Longtime KU political science professor, known for challenging students, dies at 73

Allan Cigler

For years Allan Cigler taught an entry-level honors political science class at the University of Kansas, which became a mini-pipeline of sorts for students aspiring to major in the field.

“After that class, out of 20 students we’d get 10 or 12 majors because he was so good,” said longtime colleague Burdett Loomis, also a KU professor of political science. “He loved the interaction with new students, challenging them … he did see that he was shaping people who would have terrific careers, and many of them have.”

Cigler, who spent his entire professional career at KU, died Jan. 13. He was 73.

Cigler was born in Braddock, Penn., according to his obituary. He got his bachelor’s degree from Thiel College (Greenville, Penn.), his master’s from the University of Maryland and his doctorate from Indiana University. He started teaching at KU in 1970, and in 1992 was named a Chancellors Club Teaching Professor.

“Professor Cigler’s body of work as a researcher speaks for itself, and it is even more notable given his tireless efforts as a teacher and a mentor who helped shape the minds of countless students during his 44 years at KU,” KU Chancellor Bernadette Gray-Little said in a statement from the university.

Cigler did serve about 20 years as an undergraduate adviser for the political science department, Loomis said.
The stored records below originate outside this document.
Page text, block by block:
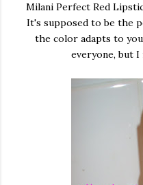
Milani Perfect Red
It's supposed to be the
the color adapts to
everyone, but
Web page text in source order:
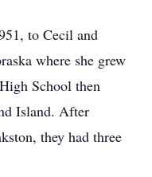
to Cecil and
where she grew
School then
Island. After
they had three
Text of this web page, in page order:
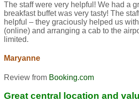
The staff were very helpful! We had a
breakfast buffet was very tasty! The
helpful – they graciously helped us
(online) and arranging a cab to the
limited.
Maryanne
Review from Booking.com
Great central location and
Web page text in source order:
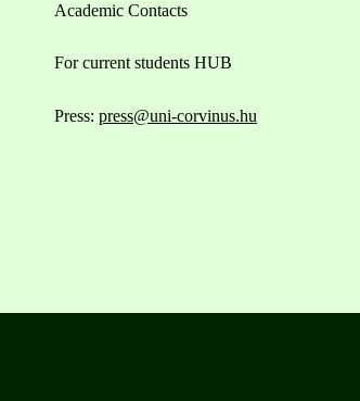
Academic Contacts
For current students HUB
Press: press@uni-corvinus.hu
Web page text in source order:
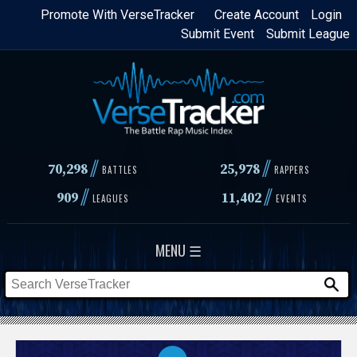
Skip
content
Login
Create Account
Promote With VerseTracker
Submit League
Submit Event
70,298// BATTLES 25,978 // RAPPERS
909// LEAGUES 11,402// EVENTS
MENU ☰
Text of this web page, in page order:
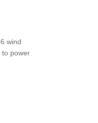
wind
to power
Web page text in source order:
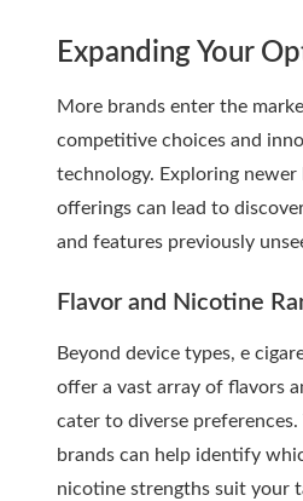
Expanding Your
More brands enter the
competitive choices and
technology. Exploring
offerings can lead to
and features previously
Flavor and Nicotine
Beyond device types, e
offer a vast array of flavors
cater to diverse
brands can help identify
nicotine strengths suit your
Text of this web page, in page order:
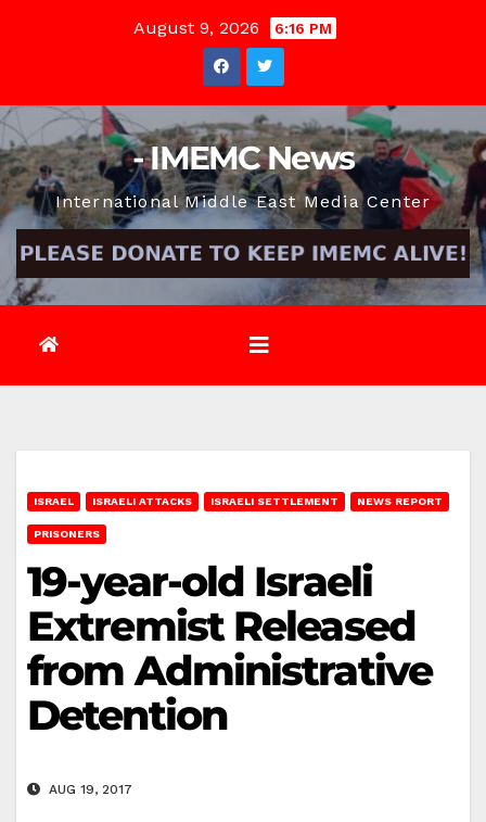
August 9, 2026 6:16 PM
- IMEMC News
International Middle East Media Center
ISRAEL ISRAELI ATTACKS ISRAELI SETTLEMENT NEWS REPORT
PRISONERS
19-year-old Israeli
Extremist Released
from Administrative
Detention
AUG 19, 2017
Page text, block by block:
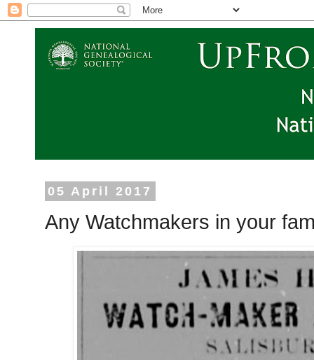
05 April 2017
Any Watchmakers in your
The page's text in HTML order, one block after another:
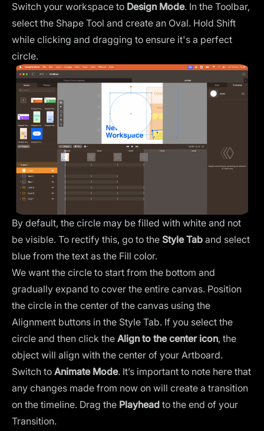
Switch your workspace to Design Mode. In the Toolbar,
select the Shape Tool and create an Oval. Hold Shift
while clicking and dragging to ensure it's a perfect
circle.
By default, the circle may be filled with white and not
be visible. To rectify this, go to the Style Tab and select
blue from the text as the Fill color.
We want the circle to start from the bottom and
gradually expand to cover the entire canvas. Position
the circle in the center of the canvas using the
Alignment buttons in the Style Tab. If you select the
circle and then click the Align to the center icon, the
object will align with the center of your Artboard.
Switch to Animate Mode. It’s important to note here that
any changes made from now on will create a transition
on the timeline. Drag the Playhead to the end of your
Transition.
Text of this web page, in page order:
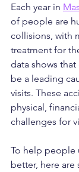
Each year in
of people are
collisions, with
treatment for
data shows
be a leading
visits. These
physical,
challenges for
To help people
better, here
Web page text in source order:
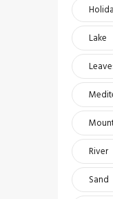
Lake
River
Sand
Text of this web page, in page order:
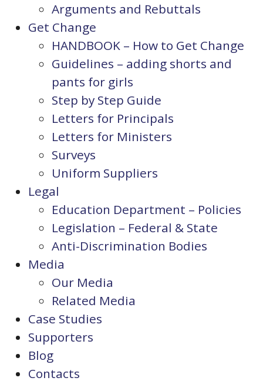
Arguments and Rebuttals
Get Change
HANDBOOK – How to Get Change
Guidelines – adding shorts and
pants for girls
Step by Step Guide
Letters for Principals
Letters for Ministers
Surveys
Uniform Suppliers
Legal
Education Department – Policies
Legislation – Federal & State
Anti-Discrimination Bodies
Media
Our Media
Related Media
Case Studies
Supporters
Blog
Contacts
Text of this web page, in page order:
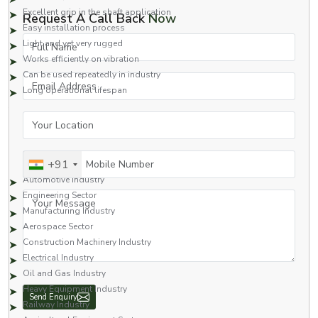
Excellent grip in the shaft application
Easy installation process
Light and yet very rugged
Works efficiently on vibration
Can be used repeatedly in industry
Long operational lifespan
Thanks to these qualities, our external circlips can be used in contemporary
industrial assemblies and engineering systems.
Industries Served
These are the various industries our product serves:
Automotive Industry
Engineering Sector
Manufacturing Industry
Aerospace Sector
Construction Machinery Industry
Electrical Industry
Oil and Gas Industry
Heavy Equipment Industry
Railway Industry
Request A Call BackNow
Full Name
Email Address
Your Location
Mobile Number
+91
Your Message

Beyond that, he was not interested in climbing the administrative ladder.

“I think that he was pretty much constitutionally unwilling to do any more administration than represent undergraduates, which were really his passion,” Loomis said.
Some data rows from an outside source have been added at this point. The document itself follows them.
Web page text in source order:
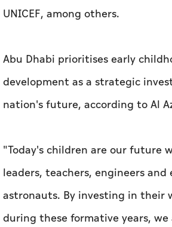
UNICEF, among others.
Abu Dhabi prioritises early
development as a strategic
nation's future, according to Al
"Today's children are our future
leaders, teachers, engineers and
astronauts. By investing in their
during these formative years,
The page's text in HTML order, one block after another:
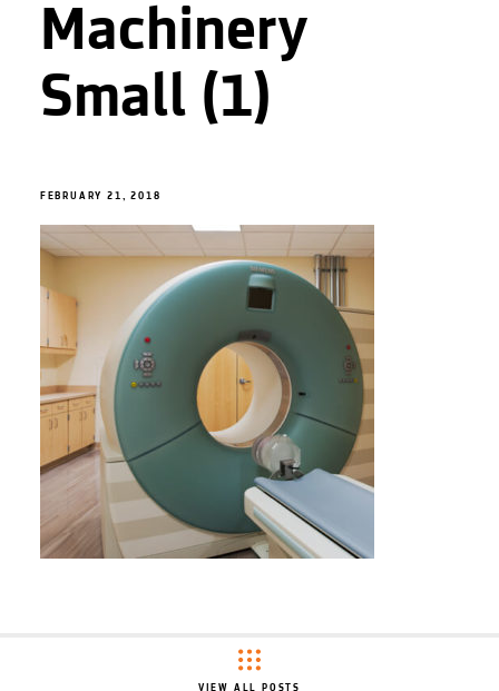
Machinery
Small (1)
FEBRUARY 21, 2018
VIEW ALL POSTS
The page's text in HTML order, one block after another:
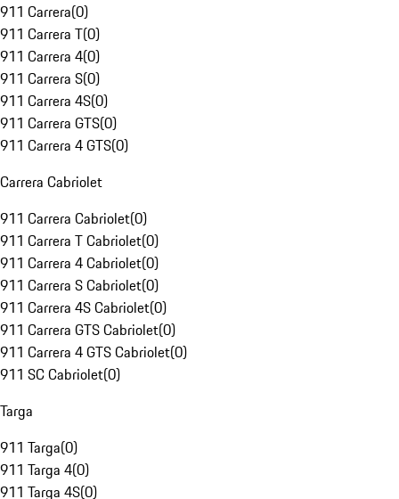
911 Carrera(0)
911 Carrera T(0)
911 Carrera 4(0)
911 Carrera S(0)
911 Carrera 4S(0)
911 Carrera GTS(0)
911 Carrera 4 GTS(0)
Carrera Cabriolet
911 Carrera Cabriolet(0)
911 Carrera T Cabriolet(0)
911 Carrera 4 Cabriolet(0)
911 Carrera S Cabriolet(0)
911 Carrera 4S Cabriolet(0)
911 Carrera GTS Cabriolet(0)
911 Carrera 4 GTS Cabriolet(0)
911 SC Cabriolet(0)
Targa
911 Targa(0)
911 Targa 4(0)
911 Targa 4S(0)
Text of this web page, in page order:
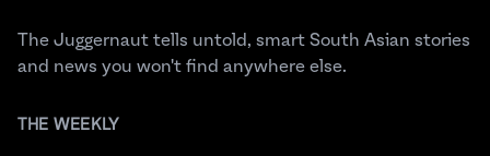
The Juggernaut tells untold, smart South Asian stories
and news you won't find anywhere else.
THE WEEKLY
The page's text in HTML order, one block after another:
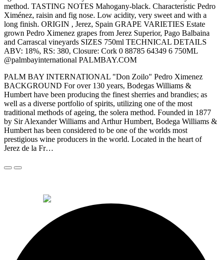
method. TASTING NOTES Mahogany-black. Characteristic Pedro
Ximénez, raisin and fig nose. Low acidity, very sweet and with a
long finish. ORIGIN , Jerez, Spain GRAPE VARIETIES Estate
grown Pedro Ximenez grapes from Jerez Superior, Pago Balbaina
and Carrascal vineyards SIZES 750ml TECHNICAL DETAILS
ABV: 18%, RS: 380, Closure: Cork 0 88785 64349 6 750ML
@palmbayinternational PALMBAY.COM
PALM BAY INTERNATIONAL "Don Zoilo" Pedro Ximenez
BACKGROUND For over 130 years, Bodegas Williams &
Humbert have been producing the finest sherries and brandies; as
well as a diverse portfolio of spirits, utilizing one of the most
traditional methods of ageing, the solera method. Founded in 1877
by Sir Alexander Williams and Arthur Humbert, Bodega Williams &
Humbert has been considered to be one of the worlds most
prestigious wine producers in the world. Located in the heart of
Jerez de la Fr…
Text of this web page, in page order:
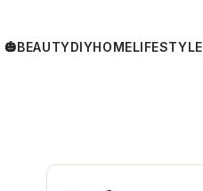
🎃BEAUTYDIYHOMELIFESTYLE
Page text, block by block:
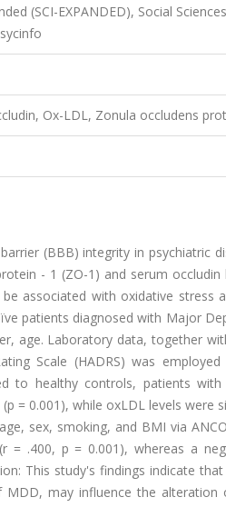
(SCI-EXPANDED), Social
Ox-LDL, Zonula occludens
(BBB) integrity in psychiatric
- 1 (ZO-1) and serum
associated with oxidative stress
patients diagnosed with Major
age. Laboratory data, together
Scale (HADRS) was
to healthy controls, patients
= 0.001), while oxLDL levels were
sex, smoking, and BMI via
= .400, p = 0.001), whereas a
This study's findings indicate
may influence the alteration

Cigler, who himself came from a working-poor family, would probably be called “a little bit curmudgeonly” by a lot of people, Loomis said.

“He knew what he thought,” Loomis said, and he had high standards in the classroom — giving in to grade inflation less easily than many peers, but managing to still get good student reviews.

Mark Hansen, now a professor of political science at the University of Chicago, was in Cigler’s honors class in 1978.

“He had an enormous enthusiasm for his subject, and it was clear he genuinely enjoyed teaching and genuinely enjoyed students,” Hansen said.

Hansen said Cigler, who advised his senior honors thesis, was the teacher who encouraged him to think about graduate school, then how best to prepare for it.

Years later, when Hansen helped establish KU Endowment’s Allan J. Cigler Fund for Academic Enrichment, he said he realized he was far from Cigler’s only grateful alumni.

“He had student after student after student whom he was just really committed to and went out of his way to help, and made a big difference in their lives,” Hansen said.

Cigler’s areas of expertise were American political parties and interest groups, topics on which he published several books and many articles, including some co-authored with Loomis.

Their first joint book stemmed from when Loomis planned to teach a class on interest groups in the early 1980s but couldn’t find a “decent” text. So, Loomis said, he and Cigler approached a publisher and co-wrote the reader “Interest Group Politics,” which is now in its ninth edition.

Loomis said Cigler, who retired from KU a couple years ago, suffered from a degenerative neurological disease.

According to his obituary, Cigler donated his body to the KU Medical Center.

Cigler is survived by his wife, Beth, and daughter, Kirsten Cigler Nelson. No public memorial services are planned.